The agency said the rule, which is the result of congressional mandates, was written in response to a number of incidents of unsanitary transportation practices over the past few decades.
For the first time, violators can be punished criminally, said Christopher Ripple, a regulatory attorney with the Charlottesville, Virginia, law firm of McGuireWoods, whose clients include motor carriers and food industry firms.
Practices that create risk of food adulteration include improper refrigeration, inadequate cleaning of vehicles between loads and the failure to otherwise properly protect food during transportation, the agency said in its rule published in the Federal Register on April 6.
Large companies will be required to comply with the new regulation one year after publication, while smaller firms will have two years to comply.
Many carriers and shippers were still analyzing the 283-page rule last week, but there were early indications that the final version offers more flexibility for truckers than the original proposal.
Truck refrigerated unit manufacturers Thermo King and Carrier Transicold, the Transportation Intermediaries Association and shipper group the National Industrial Transportation League were contacted but didn’t return calls for this story.
“There were some pretty significant changes made on the positive side,” said Jon Samson, executive director of the Agricultural & Food Transporters Conference of American Trucking Associations.
Samson said the final rule will allow a food receiver to make the call whether a truckload of food is adulterated if, for example, the proper temperature stipulated in a contract was not precisely maintained during transport.
The 2014 proposed rule would have required that the food be automatically declared adulterated in such instances, Samson said.
“Also, they’re backing off on any sort of prescriptive requirements for temperature monitoring or continuous monitoring,” he said.
Ripple said there’s greater flexibility on the kinds of temperature controls necessary for a particular shipment.
“There may be some good news for carriers, in the sense that carriers’ obligations under the rule are going to be largely dependent on the contracts they enter into with shippers,” he said. “So, in effect, there’s a default that places the primary responsibility on the shippers for determining what sanitary practices are needed for a particular shipment.”
However, Ripple points out that carriers and other participants in the food transportation chain are still responsible for identifying unsafe practices and can be not only fined but found guilty of a misdemeanor for violating the regulation.
“There’s still some challenges out there for shippers and carriers,” said Don Durm, director of strategic customer solutions at PLM Trailer Leasing. “The final rule is still somewhat confusing.”

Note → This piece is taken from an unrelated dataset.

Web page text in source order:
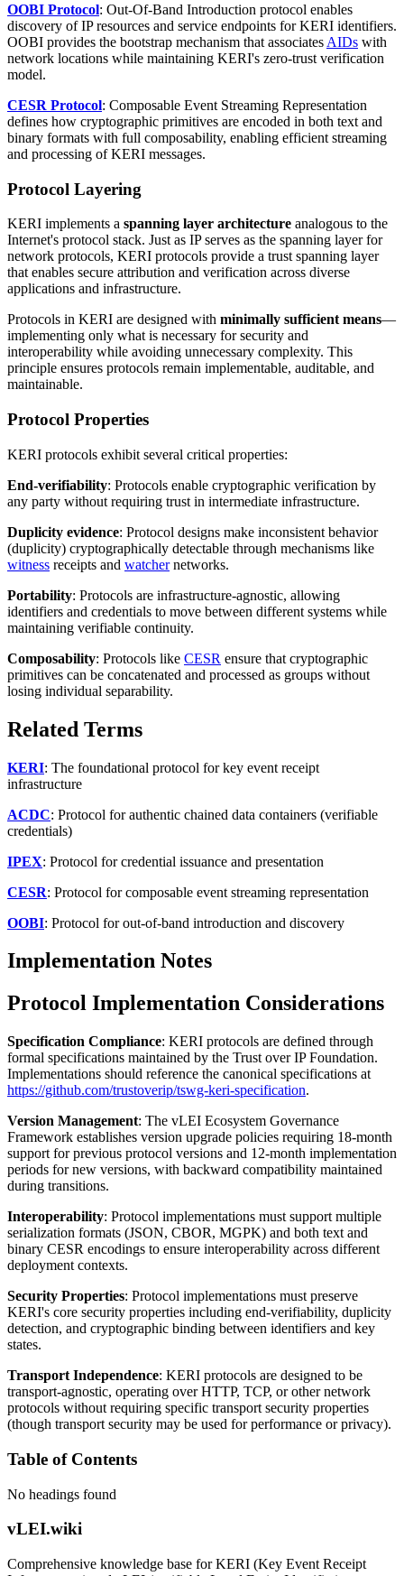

For example, Durm said, there are no protocols for how often a trailer transporting food must be washed out or swept, or in what manner. “The shipper is the one who says, ‘Here’s how I want you to sanitize the trailer.’ These will be written procedures between the carrier and shipper.”
Jim Subler, president of refrigerated carrier Classic Carriers in Versailles, Ohio, called the rule “a typical, wonderful government thing to come out and solve a problem that we don’t have.”
“The biggest part of this whole thing that’s really confusing is the carriers are supposed to look to the shippers for guidance,” Subler said, “but the shippers are coming to the carriers saying, ‘What are we supposed to do?’ ”
“If you’re the carrier, you need to decide if this is something I want to transport under the terms and prices,” said Rob Moseley, a trucking attorney with the law firm Smith, Moore and Leatherwood in Greenville, South Carolina, “and the carrier’s going to have to be given notice of what the transport protocols are in order to make decisions about whether they want to handle it or not.”
The rule requires that records be kept for up to a year. Record-keeping violations alone can cause food to be declared adulterated.